Article Text
Abstract
Background In routine cancer diagnosis, pathologists manually characterize tumor cells based on hematoxylin and eosin (H&E)-stained images. On the other hand, transcriptomic-based tumor molecular subtypes were shown to be associated with important clinical features including tumorigenesis and prognosis. Leveraging recent development of spatial transcriptomics (ST) which allows in-situ transcriptomic profiling of tissues,1 we aim to develop a first-of-its-kind machine learning (ML)-enabled integrated morphology-transcriptome tumor single-cell phenotyping approach.
Methods Two tissue sections each from tumor and adjacent-normal areas collected from a hepatocellular carcinoma (HCC) patient were profiled using 10× Visium ST platform. Using the companion H&E image, individual epithelial cells were segmented (StarDist algorithm) with 53 morphological and staining features extracted (QuPath v0.3.2). These cells were unsupervisedly clustered using encoder-based ensemble method where the optimal clustering solution was determined based on a consensus score of three clustering metrics. Phenotypic gene signatures of the cell clusters were determined through deconvoluting the ST data. Gene ontology (GO) analysis was done using single sample gene set enrichment, based on the molecular signatures database.

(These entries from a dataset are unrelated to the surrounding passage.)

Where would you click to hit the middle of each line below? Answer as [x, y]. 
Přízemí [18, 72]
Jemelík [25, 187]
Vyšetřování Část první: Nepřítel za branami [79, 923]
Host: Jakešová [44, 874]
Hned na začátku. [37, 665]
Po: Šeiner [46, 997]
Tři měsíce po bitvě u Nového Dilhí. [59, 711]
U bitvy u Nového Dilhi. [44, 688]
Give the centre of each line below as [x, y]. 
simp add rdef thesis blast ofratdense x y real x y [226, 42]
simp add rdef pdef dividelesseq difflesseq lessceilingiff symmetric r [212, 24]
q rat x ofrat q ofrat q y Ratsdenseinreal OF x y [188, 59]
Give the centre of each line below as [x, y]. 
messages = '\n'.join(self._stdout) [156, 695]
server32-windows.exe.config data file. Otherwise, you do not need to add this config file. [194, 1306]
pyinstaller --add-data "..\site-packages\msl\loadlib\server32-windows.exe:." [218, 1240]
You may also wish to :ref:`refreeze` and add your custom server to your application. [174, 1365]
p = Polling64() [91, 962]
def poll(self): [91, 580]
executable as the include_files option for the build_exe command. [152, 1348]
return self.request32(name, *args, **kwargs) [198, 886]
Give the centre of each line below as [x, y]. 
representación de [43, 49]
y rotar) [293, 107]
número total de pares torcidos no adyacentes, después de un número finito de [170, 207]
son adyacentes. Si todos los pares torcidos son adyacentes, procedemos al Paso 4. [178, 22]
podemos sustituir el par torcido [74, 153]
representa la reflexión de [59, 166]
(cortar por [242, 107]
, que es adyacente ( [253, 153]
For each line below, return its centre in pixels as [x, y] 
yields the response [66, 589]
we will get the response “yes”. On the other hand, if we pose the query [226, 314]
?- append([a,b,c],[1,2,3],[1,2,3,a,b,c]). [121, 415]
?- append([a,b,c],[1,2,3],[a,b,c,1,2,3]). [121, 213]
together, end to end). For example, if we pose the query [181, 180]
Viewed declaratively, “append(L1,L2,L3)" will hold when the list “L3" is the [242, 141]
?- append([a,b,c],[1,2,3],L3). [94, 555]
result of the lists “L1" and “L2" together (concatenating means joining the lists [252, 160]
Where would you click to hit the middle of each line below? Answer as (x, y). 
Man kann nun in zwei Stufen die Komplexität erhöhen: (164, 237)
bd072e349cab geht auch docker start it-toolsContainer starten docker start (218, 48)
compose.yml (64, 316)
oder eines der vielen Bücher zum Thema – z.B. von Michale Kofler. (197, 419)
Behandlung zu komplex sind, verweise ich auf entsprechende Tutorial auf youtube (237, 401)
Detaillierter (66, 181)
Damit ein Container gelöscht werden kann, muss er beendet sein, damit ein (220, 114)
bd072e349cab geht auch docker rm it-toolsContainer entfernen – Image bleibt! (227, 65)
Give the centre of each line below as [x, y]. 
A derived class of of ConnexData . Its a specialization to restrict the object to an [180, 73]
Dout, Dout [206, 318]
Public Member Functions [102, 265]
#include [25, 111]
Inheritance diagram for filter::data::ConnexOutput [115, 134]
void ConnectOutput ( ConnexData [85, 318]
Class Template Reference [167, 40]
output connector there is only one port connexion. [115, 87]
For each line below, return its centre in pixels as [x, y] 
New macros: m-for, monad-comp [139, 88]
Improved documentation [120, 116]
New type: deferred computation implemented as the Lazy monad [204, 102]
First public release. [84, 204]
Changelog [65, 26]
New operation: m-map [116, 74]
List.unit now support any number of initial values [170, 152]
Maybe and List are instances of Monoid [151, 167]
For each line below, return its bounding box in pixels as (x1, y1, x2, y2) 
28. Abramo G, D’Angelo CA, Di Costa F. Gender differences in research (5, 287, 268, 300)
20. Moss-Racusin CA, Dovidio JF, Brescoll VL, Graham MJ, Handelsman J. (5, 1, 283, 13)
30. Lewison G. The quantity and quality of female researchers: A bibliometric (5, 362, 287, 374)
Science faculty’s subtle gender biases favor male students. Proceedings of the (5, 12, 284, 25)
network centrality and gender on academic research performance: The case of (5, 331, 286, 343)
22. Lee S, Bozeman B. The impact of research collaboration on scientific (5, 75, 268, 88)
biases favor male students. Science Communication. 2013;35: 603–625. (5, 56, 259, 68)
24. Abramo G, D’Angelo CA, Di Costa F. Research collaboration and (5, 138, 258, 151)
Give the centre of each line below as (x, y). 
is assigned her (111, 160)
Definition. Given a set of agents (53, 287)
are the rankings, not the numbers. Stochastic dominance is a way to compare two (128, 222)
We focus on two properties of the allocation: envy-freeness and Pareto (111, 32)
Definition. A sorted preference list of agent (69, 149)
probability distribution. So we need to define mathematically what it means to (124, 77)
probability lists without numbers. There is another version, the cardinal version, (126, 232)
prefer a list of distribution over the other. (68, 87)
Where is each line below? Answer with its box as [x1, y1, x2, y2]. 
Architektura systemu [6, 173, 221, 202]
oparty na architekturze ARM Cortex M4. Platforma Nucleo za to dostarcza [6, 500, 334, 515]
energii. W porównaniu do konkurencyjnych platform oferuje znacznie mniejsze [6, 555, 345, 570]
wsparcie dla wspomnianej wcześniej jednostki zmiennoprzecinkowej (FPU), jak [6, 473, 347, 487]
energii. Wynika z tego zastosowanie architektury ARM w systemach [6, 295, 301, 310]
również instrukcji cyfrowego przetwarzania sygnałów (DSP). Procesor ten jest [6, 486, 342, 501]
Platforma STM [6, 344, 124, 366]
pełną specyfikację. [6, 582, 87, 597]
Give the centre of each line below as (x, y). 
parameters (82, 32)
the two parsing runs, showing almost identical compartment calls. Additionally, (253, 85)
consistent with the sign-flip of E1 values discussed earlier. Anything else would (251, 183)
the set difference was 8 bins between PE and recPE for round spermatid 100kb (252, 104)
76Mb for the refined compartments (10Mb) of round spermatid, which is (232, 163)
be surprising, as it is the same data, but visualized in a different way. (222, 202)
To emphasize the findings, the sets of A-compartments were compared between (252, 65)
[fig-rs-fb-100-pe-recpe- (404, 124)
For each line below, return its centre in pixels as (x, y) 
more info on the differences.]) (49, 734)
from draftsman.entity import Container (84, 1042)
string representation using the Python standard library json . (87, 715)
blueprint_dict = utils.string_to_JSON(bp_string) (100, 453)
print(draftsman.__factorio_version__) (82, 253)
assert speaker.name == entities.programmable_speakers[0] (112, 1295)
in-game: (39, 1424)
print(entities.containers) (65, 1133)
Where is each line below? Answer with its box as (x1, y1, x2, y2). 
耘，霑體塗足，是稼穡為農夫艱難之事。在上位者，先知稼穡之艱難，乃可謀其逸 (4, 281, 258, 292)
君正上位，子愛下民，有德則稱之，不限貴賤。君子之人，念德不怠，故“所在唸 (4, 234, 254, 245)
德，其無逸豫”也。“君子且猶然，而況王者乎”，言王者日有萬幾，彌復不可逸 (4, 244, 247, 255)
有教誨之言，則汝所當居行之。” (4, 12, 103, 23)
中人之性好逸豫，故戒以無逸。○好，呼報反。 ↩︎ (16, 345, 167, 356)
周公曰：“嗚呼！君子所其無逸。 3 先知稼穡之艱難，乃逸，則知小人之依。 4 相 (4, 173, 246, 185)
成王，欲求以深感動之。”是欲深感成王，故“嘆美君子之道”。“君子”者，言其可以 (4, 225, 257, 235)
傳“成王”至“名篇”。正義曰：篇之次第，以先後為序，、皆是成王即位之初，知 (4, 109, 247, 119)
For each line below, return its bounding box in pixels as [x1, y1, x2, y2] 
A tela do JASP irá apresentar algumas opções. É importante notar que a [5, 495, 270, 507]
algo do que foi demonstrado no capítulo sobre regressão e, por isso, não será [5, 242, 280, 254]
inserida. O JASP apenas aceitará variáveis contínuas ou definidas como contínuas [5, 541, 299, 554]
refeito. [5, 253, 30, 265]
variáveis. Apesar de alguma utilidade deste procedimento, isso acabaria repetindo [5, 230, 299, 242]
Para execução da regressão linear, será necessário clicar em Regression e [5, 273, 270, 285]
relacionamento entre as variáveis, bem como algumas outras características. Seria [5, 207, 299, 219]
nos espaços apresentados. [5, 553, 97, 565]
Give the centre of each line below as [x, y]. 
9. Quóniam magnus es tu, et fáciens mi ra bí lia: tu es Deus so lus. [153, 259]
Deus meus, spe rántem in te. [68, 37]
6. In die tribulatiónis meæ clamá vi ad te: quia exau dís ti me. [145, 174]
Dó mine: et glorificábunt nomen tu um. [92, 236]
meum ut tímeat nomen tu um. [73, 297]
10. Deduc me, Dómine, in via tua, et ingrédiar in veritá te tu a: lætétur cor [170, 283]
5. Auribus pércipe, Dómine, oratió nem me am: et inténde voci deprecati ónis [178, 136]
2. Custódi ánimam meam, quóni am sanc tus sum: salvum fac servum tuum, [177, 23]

Results At the optimal clustering setting, 4 epithelial cell clusters, characterized by differential nuclear size, were detected individually in each HCC tissue (figure. 1). Manual inspection by a pathologist (YZ) confirmed that the tumor epithelial cells demonstrated different nuclear sizes and revealed that the two smaller cell clusters looked relatively more well-differentiated, and ~1% found outside the tumor nest, suggesting potential epithelial to mesenchymal transition (EMT) activity. Whereas the two larger clusters were moderately-differentiated and demonstrated hyperchromatic nuclei and pleomorphism. GO analysis confirmed the upregulation of EMT in the smallest cluster, in both tumor tissues. While epithelial cells in the two normal-adjacent tissues appeared morphologically non-cancerous, the corresponding cell clusters contributed to similar cell fractions as that of the tumor tissues; two smaller clusters contributed to ~70% of the total cells across all tissues (figure. 2). Cell clusters with similar nuclear size shared 30%-65% of the top 20 pathways across tissues, indicating inter-tissue phenotypic consistency. Cells were found near cell-type of its own followed by cell-type of similar size, suggesting preferential cell clustering of similar phenotypes (figure 3).
Conclusions Our ML approach revealed four morphologically-transcriptomically distinct tumor cell subsets in the HCC tissues, with the smallest cells appeared EMT-like. We revealed intra-patient tumor cell heterogeneity yet phenotypic consistency across tissue sampling sites. Altogether, our proposed approach would enable more refined tumor cell phenotyping, advancing our understanding of tumor biology.
Acknowledgements I would like to thank NTU Undergraduate Research Experience on Campus (URECA) program for giving me opportunity to work on this project for the past year.
Reference
Nerurkar SN, Goh D, Cheung CCL, Nga PQY, Lim JCT, Yeong JPS. Transcriptional spatial profiling of cancer tissues in the era of immunotherapy: the potential and promise. Cancers. 2020;12:2572.
Ethics Approval This study was approved by the SingHealth Centralized Institutional Review Board (reference numbers: 2018/3045 and 2019/2653).
Consent The patients provided their written informed consent to participate in this study.
Distribution of nuclear areas (micrometer) of the 4 identified epithelial cell clusters in the 4 tissue sections. The 4 clusters are labelled: ‘Smallest cluster’, ‘2nd smallest cluster’, ‘3rd smallest cluster’, and ‘largest cluster’ according to their nucleus size.
Cell abundance distribution of the 4 identified epithelial cell clusters in (A) tumor section 1, (B) tumor section 2, (C) adjacent-normal section 1, and (D) adjacent-normal section 2.
Distribution of the nearest neighbor distance of cells within a cluster to all 4 clusters, respectively in (A) tumor section 1, (B) tumor section 2, (C) adjacent-normal section 1, and (D) adjacent-normal section 2.